I upgraded last week, I'm liking it. It runs smoothly and I don't find it all that different from Windows 8.


----------



## Electraglide (Jan 24, 2010)

It took a while just to figure out how to turn the laptop off. Is there a way to make it more like win 7 or better yet xp? Never used 8. I don't know anyone who has. At work we use 7.....where the wife works they use xp, vista and 7. That's 60+ computers.


----------



## zurn (Oct 21, 2009)

To shut down windows, just press Start and then click on Power.


----------



## Robert1950 (Jan 21, 2006)

I'm gonna wait. Windows 7 works fine, just like XP did. I will need a reason to upgrade to 10. 

My daughter has a touch screen with 8, now 8.1. I wanted to punch 8 in the face - took forever to find out how to power off. 8.1 may have slowed the hordes from storming the gate but I still had to do a search to find Notepad.


----------



## mhammer (Nov 30, 2007)

Robert1950 said:


> I'm gonna wait. Windows 7 works fine, just like XP did. I will need a reason to upgrade to 10.
> 
> My daughter has a touch screen with 8, now 8.1. I wanted to punch 8 in the face - took forever to find out how to power off. 8.1 may have slowed the hordes from storming the gate but I still had to do a search to find Notepad.


Apparently, WIN 10 is supposed to remove, or allow the user to remove, all that stuff about Win 8 that you, (and many many others) did not like. I have no experience with either 8 or 10. I am simply repeating what I heard the other day.


----------



## davetcan (Feb 27, 2006)

I reserved my copy but I'm leaning towards leaving well enough alone until the dust settles a bit. You might want to read through some of this. The security issues alone are enough to give me pause, but the future fees for services will definitely stop me, at least for awhile.

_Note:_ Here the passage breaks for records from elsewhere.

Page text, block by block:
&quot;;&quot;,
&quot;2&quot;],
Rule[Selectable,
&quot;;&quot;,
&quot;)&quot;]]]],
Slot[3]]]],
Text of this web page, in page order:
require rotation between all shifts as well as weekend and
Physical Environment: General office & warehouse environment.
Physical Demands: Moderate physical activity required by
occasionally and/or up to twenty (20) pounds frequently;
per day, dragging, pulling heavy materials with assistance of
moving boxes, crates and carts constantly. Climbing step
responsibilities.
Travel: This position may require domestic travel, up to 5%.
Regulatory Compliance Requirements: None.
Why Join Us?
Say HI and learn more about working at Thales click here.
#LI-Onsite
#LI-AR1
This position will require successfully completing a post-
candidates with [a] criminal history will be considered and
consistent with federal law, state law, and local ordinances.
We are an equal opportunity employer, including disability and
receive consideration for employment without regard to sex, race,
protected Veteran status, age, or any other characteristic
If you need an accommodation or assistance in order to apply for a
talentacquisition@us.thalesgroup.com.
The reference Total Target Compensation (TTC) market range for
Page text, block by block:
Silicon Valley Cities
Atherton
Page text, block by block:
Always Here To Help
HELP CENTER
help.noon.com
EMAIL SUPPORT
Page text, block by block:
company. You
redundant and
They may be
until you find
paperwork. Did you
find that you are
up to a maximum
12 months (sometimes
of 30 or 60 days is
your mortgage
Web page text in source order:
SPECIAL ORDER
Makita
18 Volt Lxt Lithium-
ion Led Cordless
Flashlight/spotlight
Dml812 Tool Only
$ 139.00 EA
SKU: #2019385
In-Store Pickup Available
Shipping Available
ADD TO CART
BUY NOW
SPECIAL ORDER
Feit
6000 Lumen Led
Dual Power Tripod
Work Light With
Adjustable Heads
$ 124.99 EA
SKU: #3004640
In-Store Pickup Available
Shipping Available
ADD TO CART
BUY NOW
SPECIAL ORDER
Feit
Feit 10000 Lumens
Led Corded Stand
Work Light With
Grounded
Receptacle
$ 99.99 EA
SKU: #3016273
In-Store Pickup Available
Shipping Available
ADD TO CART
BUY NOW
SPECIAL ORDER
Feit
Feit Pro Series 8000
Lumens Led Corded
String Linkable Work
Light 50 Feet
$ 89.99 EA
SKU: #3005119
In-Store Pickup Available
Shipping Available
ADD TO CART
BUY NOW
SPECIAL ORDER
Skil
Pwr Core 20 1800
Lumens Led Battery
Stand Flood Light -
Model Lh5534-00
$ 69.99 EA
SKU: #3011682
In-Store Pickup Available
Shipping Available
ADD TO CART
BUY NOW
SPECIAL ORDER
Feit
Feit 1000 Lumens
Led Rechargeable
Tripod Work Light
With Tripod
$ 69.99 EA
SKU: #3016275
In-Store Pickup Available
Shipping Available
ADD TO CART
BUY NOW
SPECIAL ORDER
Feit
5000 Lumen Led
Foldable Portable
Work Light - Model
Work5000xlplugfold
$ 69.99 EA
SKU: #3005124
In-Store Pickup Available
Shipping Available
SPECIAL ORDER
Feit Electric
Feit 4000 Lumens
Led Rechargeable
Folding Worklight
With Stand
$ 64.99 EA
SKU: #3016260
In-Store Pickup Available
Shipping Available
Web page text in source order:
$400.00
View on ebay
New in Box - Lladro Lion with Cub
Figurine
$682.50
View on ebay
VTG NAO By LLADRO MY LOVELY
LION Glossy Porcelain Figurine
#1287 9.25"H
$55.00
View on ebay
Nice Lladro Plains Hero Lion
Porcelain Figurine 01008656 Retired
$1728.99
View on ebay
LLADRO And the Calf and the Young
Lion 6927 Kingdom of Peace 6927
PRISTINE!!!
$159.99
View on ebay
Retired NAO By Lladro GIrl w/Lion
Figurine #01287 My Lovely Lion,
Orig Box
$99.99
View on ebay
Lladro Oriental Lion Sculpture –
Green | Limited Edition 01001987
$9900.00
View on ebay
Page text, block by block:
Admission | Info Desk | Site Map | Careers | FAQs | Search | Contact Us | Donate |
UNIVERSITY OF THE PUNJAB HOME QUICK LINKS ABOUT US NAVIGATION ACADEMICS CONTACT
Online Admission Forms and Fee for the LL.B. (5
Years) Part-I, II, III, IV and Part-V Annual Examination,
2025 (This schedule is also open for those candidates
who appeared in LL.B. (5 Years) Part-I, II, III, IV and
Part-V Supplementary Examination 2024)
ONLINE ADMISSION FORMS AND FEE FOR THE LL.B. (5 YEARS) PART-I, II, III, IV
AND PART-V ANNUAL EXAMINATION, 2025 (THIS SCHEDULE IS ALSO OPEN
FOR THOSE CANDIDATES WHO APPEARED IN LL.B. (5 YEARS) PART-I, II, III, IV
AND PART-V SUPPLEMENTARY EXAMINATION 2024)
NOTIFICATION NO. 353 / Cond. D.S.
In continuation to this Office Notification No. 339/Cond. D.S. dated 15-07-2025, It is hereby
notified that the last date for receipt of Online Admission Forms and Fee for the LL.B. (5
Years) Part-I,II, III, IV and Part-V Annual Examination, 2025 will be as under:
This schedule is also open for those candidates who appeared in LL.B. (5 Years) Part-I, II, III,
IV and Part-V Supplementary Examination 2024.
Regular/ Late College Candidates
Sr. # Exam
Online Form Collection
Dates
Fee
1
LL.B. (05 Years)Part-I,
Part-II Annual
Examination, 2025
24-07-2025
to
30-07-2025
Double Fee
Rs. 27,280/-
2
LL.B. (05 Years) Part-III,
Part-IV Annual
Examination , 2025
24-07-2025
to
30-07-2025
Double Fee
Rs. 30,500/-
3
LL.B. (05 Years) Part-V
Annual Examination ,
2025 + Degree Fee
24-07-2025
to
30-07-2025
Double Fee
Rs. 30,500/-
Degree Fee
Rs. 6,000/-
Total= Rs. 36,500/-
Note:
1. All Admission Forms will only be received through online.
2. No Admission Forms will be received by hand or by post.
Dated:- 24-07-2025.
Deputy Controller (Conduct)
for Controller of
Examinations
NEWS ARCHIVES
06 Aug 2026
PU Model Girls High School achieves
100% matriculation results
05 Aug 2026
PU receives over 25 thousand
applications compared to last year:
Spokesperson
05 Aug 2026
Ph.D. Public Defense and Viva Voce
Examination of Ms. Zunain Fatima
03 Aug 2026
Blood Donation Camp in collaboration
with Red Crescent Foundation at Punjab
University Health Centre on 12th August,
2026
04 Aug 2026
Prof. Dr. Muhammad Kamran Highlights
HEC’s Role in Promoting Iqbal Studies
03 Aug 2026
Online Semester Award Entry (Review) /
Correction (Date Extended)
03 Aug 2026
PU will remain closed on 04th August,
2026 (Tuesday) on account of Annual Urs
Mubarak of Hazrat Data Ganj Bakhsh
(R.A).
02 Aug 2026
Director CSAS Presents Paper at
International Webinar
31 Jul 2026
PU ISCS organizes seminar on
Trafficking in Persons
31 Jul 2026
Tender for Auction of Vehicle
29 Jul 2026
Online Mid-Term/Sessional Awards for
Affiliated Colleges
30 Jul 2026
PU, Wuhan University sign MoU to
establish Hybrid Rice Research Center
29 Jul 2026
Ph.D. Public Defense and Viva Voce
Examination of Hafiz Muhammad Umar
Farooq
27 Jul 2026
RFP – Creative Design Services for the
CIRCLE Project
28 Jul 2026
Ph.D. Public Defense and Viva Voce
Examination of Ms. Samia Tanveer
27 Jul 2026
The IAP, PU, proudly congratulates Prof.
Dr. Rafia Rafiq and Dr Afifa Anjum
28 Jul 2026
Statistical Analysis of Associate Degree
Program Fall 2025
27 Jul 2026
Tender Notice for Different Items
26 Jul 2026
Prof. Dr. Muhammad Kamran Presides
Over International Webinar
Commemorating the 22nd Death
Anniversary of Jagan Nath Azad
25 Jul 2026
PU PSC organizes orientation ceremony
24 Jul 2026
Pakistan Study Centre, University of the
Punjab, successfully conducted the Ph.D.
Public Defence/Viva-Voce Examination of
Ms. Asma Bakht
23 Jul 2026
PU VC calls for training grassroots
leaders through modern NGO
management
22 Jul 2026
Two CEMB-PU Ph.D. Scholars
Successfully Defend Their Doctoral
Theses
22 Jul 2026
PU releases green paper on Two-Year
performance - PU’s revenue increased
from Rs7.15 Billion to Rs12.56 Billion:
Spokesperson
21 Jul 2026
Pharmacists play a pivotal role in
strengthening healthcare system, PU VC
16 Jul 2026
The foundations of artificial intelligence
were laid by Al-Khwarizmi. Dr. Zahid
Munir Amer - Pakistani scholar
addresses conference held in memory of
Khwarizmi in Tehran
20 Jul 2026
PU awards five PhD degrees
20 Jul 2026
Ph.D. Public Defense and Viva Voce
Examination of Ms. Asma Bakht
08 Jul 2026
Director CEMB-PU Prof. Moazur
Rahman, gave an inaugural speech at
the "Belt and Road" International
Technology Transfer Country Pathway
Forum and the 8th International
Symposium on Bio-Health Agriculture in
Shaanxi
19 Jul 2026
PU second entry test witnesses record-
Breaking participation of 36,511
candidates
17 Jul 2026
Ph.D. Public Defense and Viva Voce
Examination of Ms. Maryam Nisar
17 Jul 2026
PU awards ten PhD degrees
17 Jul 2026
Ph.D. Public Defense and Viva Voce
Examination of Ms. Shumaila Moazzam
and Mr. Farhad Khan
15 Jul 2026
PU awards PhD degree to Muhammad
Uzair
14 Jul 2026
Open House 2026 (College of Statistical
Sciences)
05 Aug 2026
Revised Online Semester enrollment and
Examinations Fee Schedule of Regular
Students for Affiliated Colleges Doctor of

http://www.thegearpage.net/board/index.php?threads/windows-10.1602659/


----------



## amagras (Apr 22, 2015)

I'm staying on 7.1 for the moment and for as long as Protools isn't officially supported.


----------



## Diablo (Dec 20, 2007)

zurn said:


> To shut down windows, just press Start and then click on Power.


 usually the only thing that works for me is pulling the power cable out of the wall outlet.


----------



## Woof (Jan 13, 2010)

I downloaded the 3GB of Win 10 and burned it to DVD. Laptop has been 8.1 recently never liked it. I installed a full, no upgrade version of W10 and am fine with it. Closer to 7 than 8.*

I did an upgrade install on the desktop... not quite as smooth. I was having on and off raid IRQ crashes - 4 x 1 TB disks stripped and mirrored. I notice that W10 is till downloading upgrades for itself but was fore-warned about that. The crashes are slowing down, hopefully the downloads are near over for now. It may have been because I set my Linux Mint DVD beside the W10 one  as a just-in-case measure.

The only thing I lost is the use of my sound card - drivers from Creative promised in October - but the onboard sound is pretty decent anyway.


----------



## jbealsmusic (Feb 12, 2014)

Two things:
1) I have Windows 7 and my computer has the upgrade to Windows 10 icon. I read/heard good things so I tried to upgrade. It told me I needed to buy a new computer because my current computer is not compatible with Windows 10. Annoying that it keeps trying to entice me to use my free upgrade to Windows 10 when my computer can't even run windows 10. At least give me a way to easily remove the icon and stop the suggestion.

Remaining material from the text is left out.